Some readers fancied that the spy 'O' who accompanied Tandy was O'Herne,744 O'Finn,745 Ormby,746 O'Mealy,747 O'Hara,748 O'Neill,749
O'Connor,750 or O'Keon751; my own theory was that 'O' stood for some man whose name would prove to be Orr. At p. 309, vol. i., of the 'Castlereagh Papers,' in a report of the French fleet preparing to invade Ireland, a list is given of the Irish agents at Brest: 'Orr, who accompanied Murphy, was still at Paris.752 Did not seem to like going.' The letter of 'O,' describing the crew on board the 'Anacréon' in its expedition to Ireland, mentions 'Murphy … and myself' (p. 407).
'O,' in his secret letter dated 1798, speaks of having been in Trinity College, Dublin, nine years before. An 'Orr' graduated as B.A. in 1789, but this proved not much. His letter shows (pp. 406-10) that he had the confidence both of the French Directory, and of the Irish envoys in France. Another anonymous letter of secret information from Paris (Castlereagh, ii. 2-7) is undoubtedly Turner's. He speaks of Orr and Murphy as together; the first as a 'relation of him that was hanged,' and 'Murphy as having been lately expelled Dublin College,' and both, he adds, were applying for passports at Altona (p. 6). John Murphy made a deposition753 at Bow Street, dated November 2, 1798, in which he names George Orr and himself, proceeding to the Hague, thence to Paris, and afterwards joining Tandy's expedition, when Murphy became secretary to the General. It is curious to find Turner754 and Orr – each ignorant of the treachery of the other – reporting their movements to the Secretary of State.755
'By direction of the Duke of Portland,' writes Wickham to Lord Castlereagh, 'I send for the information of the Lord Lieutenant the enclosed extract from some very important communications that have been made to his Grace by a person of the name of O – .'
In this letter, describing Tandy's descent on Ireland, the relations between him and the French Directory are minutely detailed, with an account of the equipment of the expedition, and studies of the officers on board and their antecedents.756 It is not unlikely that Orr and Murphy, especially the latter, had been at first zealous adherents of the movement headed by Lord Edward and Tone; but that after the death of these leaders and the consignment of the Rebel Directory to dungeons they considered their own position as materially changed.

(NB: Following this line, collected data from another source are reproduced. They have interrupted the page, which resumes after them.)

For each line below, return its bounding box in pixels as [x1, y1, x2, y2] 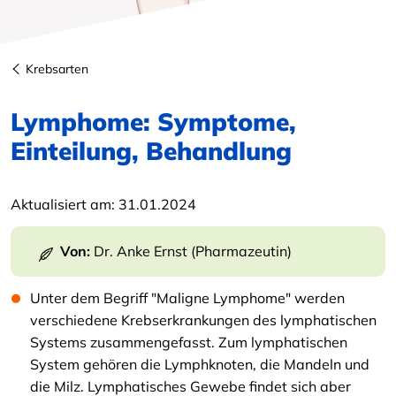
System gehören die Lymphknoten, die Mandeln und [30, 355, 369, 373]
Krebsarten [26, 61, 88, 77]
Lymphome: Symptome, [11, 106, 296, 137]
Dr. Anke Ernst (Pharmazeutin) [94, 242, 292, 260]
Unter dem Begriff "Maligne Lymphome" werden [30, 289, 345, 307]
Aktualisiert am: [11, 195, 118, 213]
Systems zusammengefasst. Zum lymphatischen [30, 333, 347, 351]
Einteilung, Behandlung [11, 135, 292, 166]
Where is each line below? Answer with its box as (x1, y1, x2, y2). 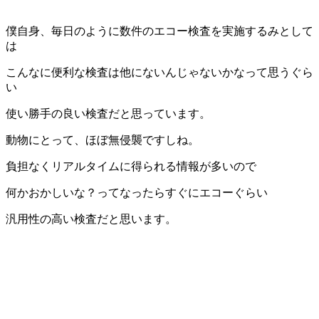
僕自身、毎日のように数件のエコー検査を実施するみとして (6, 25, 313, 38)
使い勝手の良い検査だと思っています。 (6, 108, 211, 120)
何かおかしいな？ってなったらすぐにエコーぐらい (6, 187, 268, 199)
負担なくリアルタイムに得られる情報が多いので (6, 160, 256, 173)
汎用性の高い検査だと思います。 (6, 213, 177, 226)
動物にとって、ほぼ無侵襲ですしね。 (6, 134, 199, 147)
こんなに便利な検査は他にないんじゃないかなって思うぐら (6, 66, 313, 79)
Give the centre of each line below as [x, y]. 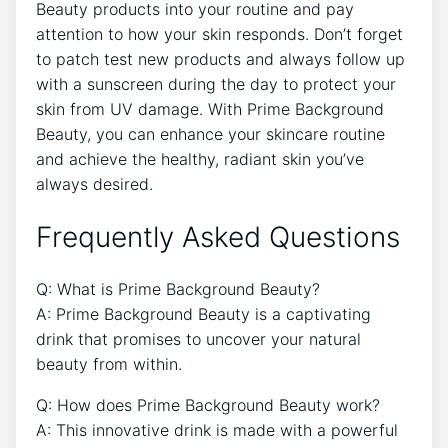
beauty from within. [109, 364]
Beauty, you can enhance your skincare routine [210, 133]
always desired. [94, 183]
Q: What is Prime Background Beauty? [178, 289]
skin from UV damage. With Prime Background [210, 108]
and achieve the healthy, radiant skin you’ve [200, 158]
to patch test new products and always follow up [220, 58]
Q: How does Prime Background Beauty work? [208, 405]
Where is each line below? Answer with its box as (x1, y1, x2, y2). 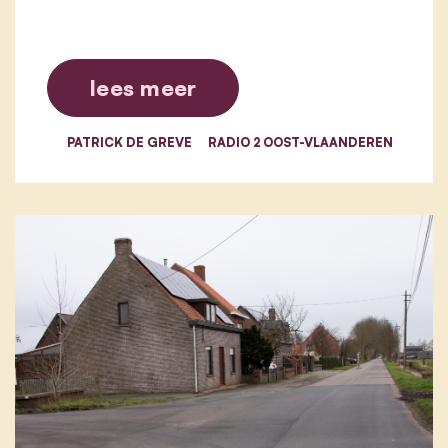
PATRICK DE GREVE (67, 133, 192, 150)
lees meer (90, 73, 197, 101)
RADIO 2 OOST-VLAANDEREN (208, 133, 393, 150)
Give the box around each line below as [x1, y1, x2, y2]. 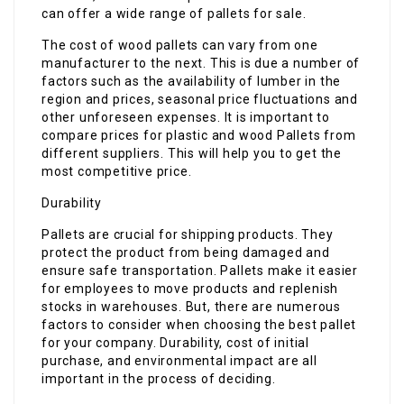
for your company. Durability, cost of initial [41, 335, 309, 350]
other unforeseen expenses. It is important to [41, 110, 330, 124]
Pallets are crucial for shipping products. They [41, 227, 334, 242]
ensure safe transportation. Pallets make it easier [41, 263, 358, 278]
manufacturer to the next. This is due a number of [41, 56, 361, 70]
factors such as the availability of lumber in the [41, 74, 342, 88]
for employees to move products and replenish [41, 281, 339, 296]
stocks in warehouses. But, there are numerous [41, 299, 341, 314]
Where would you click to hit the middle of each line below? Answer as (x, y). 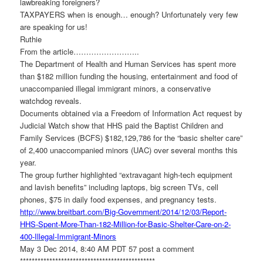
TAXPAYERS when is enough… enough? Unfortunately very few (129, 15)
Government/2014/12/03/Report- (173, 212)
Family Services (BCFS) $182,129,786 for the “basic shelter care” (131, 138)
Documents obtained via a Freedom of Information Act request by (131, 113)
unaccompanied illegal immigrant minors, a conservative (116, 89)
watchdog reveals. (51, 101)
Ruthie (31, 39)
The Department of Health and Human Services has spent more (128, 64)
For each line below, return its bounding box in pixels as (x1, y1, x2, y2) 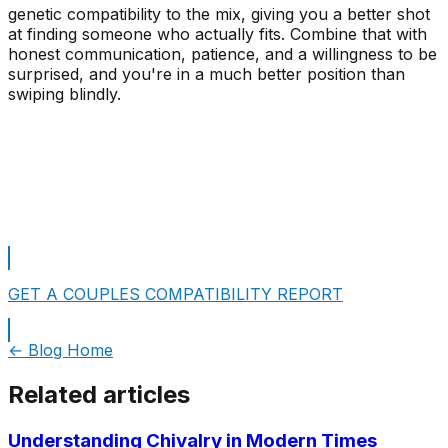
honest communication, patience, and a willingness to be (8, 44, 437, 65)
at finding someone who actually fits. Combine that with (8, 24, 427, 45)
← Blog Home (8, 340, 113, 361)
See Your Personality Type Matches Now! (8, 120, 327, 141)
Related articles (8, 380, 190, 410)
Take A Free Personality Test (8, 192, 229, 213)
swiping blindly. (8, 84, 121, 105)
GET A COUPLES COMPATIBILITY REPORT (8, 284, 343, 305)
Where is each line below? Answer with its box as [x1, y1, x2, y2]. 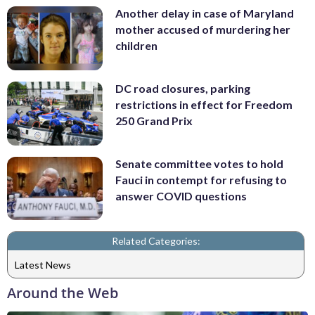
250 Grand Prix [115, 114, 193, 128]
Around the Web [7, 283, 118, 303]
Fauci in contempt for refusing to [115, 172, 287, 186]
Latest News [15, 258, 71, 271]
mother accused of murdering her [115, 22, 290, 37]
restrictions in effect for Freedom [115, 98, 292, 112]
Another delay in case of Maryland [115, 6, 294, 20]
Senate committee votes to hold [115, 156, 283, 170]
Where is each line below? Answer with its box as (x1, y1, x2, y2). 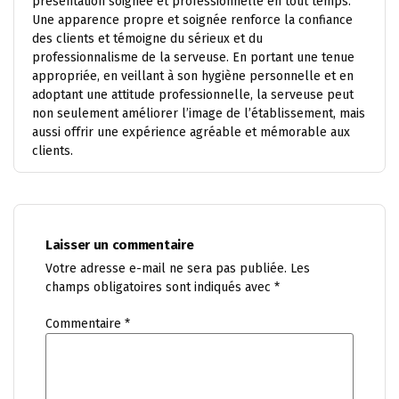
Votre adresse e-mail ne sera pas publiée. (45, 261, 287, 276)
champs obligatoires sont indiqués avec (45, 280, 274, 295)
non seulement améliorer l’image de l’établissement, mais (32, 106, 365, 121)
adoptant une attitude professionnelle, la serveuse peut (32, 87, 354, 102)
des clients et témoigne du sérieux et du (32, 31, 263, 46)
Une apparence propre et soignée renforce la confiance (32, 12, 353, 28)
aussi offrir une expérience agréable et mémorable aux (32, 125, 350, 140)
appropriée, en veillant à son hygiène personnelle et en (32, 69, 354, 84)
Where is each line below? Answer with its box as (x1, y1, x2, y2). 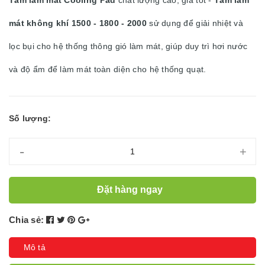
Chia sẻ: (9, 214, 44, 225)
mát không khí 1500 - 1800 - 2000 (9, 18, 147, 28)
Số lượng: (9, 113, 51, 123)
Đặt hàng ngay (97, 185, 165, 195)
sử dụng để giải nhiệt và (146, 18, 243, 28)
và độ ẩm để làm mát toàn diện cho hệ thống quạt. (9, 64, 206, 74)
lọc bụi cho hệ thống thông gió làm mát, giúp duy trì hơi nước (9, 41, 248, 51)
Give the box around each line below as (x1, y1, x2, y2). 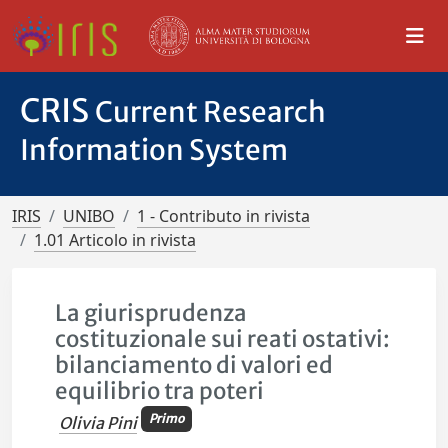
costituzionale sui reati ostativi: (55, 325, 391, 353)
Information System (20, 132, 288, 168)
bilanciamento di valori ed (55, 351, 334, 379)
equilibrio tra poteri (55, 377, 265, 405)
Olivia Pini (59, 413, 138, 434)
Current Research (95, 94, 326, 130)
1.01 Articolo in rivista (34, 229, 196, 251)
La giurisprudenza (55, 299, 248, 327)
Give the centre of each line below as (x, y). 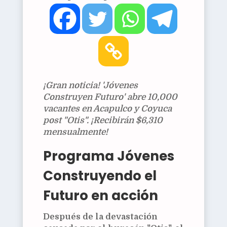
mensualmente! (75, 132)
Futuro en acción (100, 196)
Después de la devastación (100, 217)
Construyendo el (100, 176)
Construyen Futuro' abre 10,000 (110, 97)
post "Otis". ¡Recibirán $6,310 (103, 121)
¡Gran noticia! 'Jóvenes (90, 86)
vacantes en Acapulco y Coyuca (107, 109)
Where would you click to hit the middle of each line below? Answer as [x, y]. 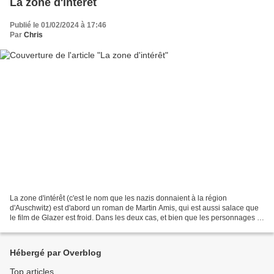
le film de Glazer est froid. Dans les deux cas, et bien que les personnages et [136, 218]
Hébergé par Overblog [56, 253]
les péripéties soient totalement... [64, 228]
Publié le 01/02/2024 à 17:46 [58, 25]
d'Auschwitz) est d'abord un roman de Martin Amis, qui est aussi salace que [134, 208]
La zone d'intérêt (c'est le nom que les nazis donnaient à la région [118, 198]
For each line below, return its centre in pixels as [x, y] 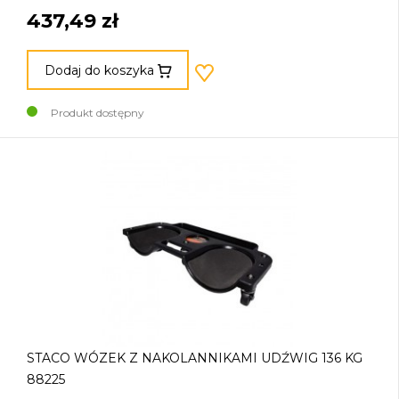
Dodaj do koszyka [99, 70]
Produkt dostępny [98, 112]
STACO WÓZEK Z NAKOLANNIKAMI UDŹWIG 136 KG [195, 358]
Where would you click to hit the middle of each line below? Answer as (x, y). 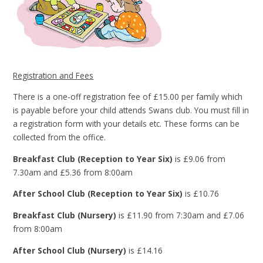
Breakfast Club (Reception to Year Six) (93, 159)
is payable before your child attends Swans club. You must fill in (131, 110)
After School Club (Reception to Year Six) (98, 194)
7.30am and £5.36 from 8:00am (73, 172)
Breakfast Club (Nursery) (65, 215)
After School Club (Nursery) (70, 250)
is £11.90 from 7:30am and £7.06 (181, 215)
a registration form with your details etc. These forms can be (127, 124)
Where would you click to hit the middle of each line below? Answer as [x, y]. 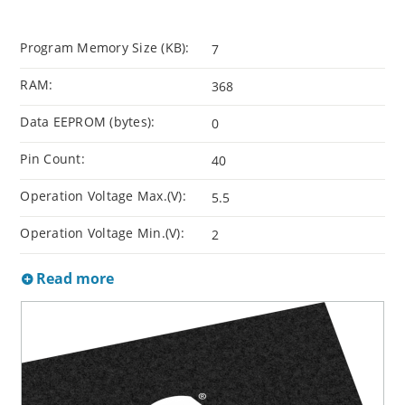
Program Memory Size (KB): [105, 48]
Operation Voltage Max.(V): [103, 196]
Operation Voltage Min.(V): [102, 233]
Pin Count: [52, 159]
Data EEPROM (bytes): [88, 122]
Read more [74, 279]
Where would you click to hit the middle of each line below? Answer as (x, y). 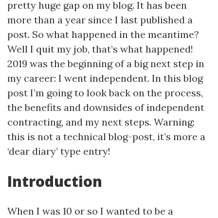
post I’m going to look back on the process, (105, 93)
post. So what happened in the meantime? (103, 34)
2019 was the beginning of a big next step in (106, 64)
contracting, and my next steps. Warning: (101, 122)
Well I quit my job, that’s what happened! (100, 49)
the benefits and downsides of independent (106, 107)
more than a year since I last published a (100, 20)
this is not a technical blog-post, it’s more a (106, 136)
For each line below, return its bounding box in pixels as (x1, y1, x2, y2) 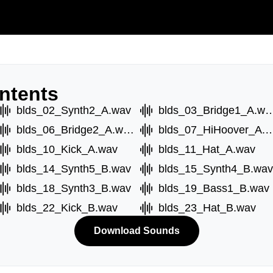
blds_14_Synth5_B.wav (16, 163, 131, 175)
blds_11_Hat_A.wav (158, 143, 255, 155)
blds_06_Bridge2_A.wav (122, 124, 134, 136)
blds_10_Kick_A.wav (16, 143, 118, 155)
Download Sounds (93, 225, 180, 236)
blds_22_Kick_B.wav (16, 202, 118, 214)
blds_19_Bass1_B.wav (158, 182, 269, 194)
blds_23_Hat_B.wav (158, 202, 256, 214)
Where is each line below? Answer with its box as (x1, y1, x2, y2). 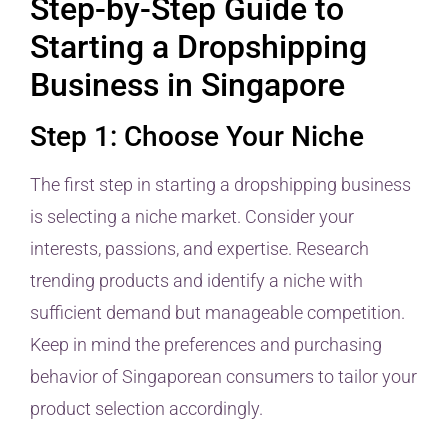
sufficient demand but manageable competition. (30, 302, 405, 324)
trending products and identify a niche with (30, 270, 363, 292)
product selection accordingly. (30, 398, 263, 420)
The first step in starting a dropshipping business (30, 174, 411, 196)
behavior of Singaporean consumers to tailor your (30, 366, 417, 388)
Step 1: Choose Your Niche (30, 120, 364, 154)
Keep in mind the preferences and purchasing (30, 334, 382, 356)
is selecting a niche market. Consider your (30, 206, 354, 228)

When Buonaparte broke faith with Addis Emmet, and sent his legions to the Pyramids of Egypt, instead of encamping them among the Round Towers of Ireland, Orr then sought to fill his purse, and console a baulked ambition, by extracting gold from Pitt: 'To show how the finances of France are,' he writes regarding Tandy's expedition, 'and how they meant to make their Irish friends pay their expenses, three generals went out on that little expedition; and all the money they could muster among them was about thirty louis d'or. One of them, to my own certain knowledge, had but five guineas in all.'757
Again, in a subsequent letter, he writes: 'The grand object of the French is, as they term it themselves, London. Delenda (sic) Carthago is their particular end; once in England, they think they would speedily indemnify themselves for all their expenses and recruit their ruined finances.'758
England, unlike France, could pay lavishly, and it would be curious to know if Orr's increasing facilities for acquiring valuable information, according as Napoleon's power grew, were acknowledged by the '5,000l., and not more than 20,000l. within the year,' which Wellington in 1808 thought fair fees for the unnamed informer who sent secret news from France – a man who, it is added, had been paid at this rate by Pitt.759
Orr continued long after to discharge in France the perilous rôle of a vigilant spy, and, as such, was a small thorn in Napoleon's side. The Pelham MSS. contain a long letter signed 'G. O.' (33-112, folio 205), further described in a separate note as 'George Orr,' and beginning – 'I much fear that the French have outgeneraled the British Government with respect to what is to go forward in the West Indies.' The date would be about 1802, but it is incorrectly placed with papers of 1807. This is the only report from Orr preserved by Pelham. With complicated precautions of secrecy it is addressed 'C. W. F., Esq.', and by this mysterious official passed on to Pelham for perusal. These initials are often met in the State Papers, both of England and Ireland; and future inquirers have a right to know something of the man who played no unimportant part during an eventful period of our history. 'Cornwallis' and 'Castlereagh' furnish no note on this point; the 'Gentleman's Magazine,' that great storehouse of facts, knows him not. At last, in 'Three Thousand Contemporary Public Characters,' published by Whittaker in 1825, I found the following notice of a career which deserves more permanent record.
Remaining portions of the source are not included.